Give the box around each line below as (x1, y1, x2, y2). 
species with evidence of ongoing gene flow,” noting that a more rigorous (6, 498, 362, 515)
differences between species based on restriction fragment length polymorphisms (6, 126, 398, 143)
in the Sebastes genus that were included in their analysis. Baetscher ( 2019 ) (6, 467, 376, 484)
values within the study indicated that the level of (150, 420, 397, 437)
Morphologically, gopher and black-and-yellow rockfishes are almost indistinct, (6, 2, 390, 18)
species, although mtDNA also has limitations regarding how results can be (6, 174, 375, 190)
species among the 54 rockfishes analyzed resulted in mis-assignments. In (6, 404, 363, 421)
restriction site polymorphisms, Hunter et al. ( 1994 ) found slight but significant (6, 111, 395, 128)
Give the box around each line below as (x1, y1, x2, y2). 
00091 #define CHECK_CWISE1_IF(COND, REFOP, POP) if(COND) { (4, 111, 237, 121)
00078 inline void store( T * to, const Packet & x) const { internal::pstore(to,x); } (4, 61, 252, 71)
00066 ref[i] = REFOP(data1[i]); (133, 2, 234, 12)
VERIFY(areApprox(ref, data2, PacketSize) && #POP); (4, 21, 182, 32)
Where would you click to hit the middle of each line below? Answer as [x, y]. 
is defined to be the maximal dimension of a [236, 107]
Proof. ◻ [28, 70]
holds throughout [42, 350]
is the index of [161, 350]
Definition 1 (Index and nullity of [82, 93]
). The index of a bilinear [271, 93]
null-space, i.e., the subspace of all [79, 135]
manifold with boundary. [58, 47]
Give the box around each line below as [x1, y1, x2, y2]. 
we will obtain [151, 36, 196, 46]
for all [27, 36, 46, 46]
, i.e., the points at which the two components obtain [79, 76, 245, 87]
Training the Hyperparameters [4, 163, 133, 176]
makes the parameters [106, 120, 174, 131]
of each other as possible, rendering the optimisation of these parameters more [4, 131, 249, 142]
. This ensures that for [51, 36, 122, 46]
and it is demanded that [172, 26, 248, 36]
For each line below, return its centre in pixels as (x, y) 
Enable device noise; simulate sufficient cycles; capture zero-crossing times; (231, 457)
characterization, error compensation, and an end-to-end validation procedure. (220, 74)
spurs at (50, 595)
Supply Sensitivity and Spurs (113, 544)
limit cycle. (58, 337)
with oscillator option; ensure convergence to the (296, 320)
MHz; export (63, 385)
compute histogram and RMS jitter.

#### [What the task asks]
When you answer, output each line of the data exactly as given, from its first line up to and including the one with "values within the".

#### [Result for this exercise]
Give the box around each line below as (x1, y1, x2, y2). 
species with evidence of ongoing gene flow,” noting that a more rigorous (6, 498, 362, 515)
differences between species based on restriction fragment length polymorphisms (6, 126, 398, 143)
in the Sebastes genus that were included in their analysis. Baetscher ( 2019 ) (6, 467, 376, 484)
values within the study indicated that the level of (150, 420, 397, 437)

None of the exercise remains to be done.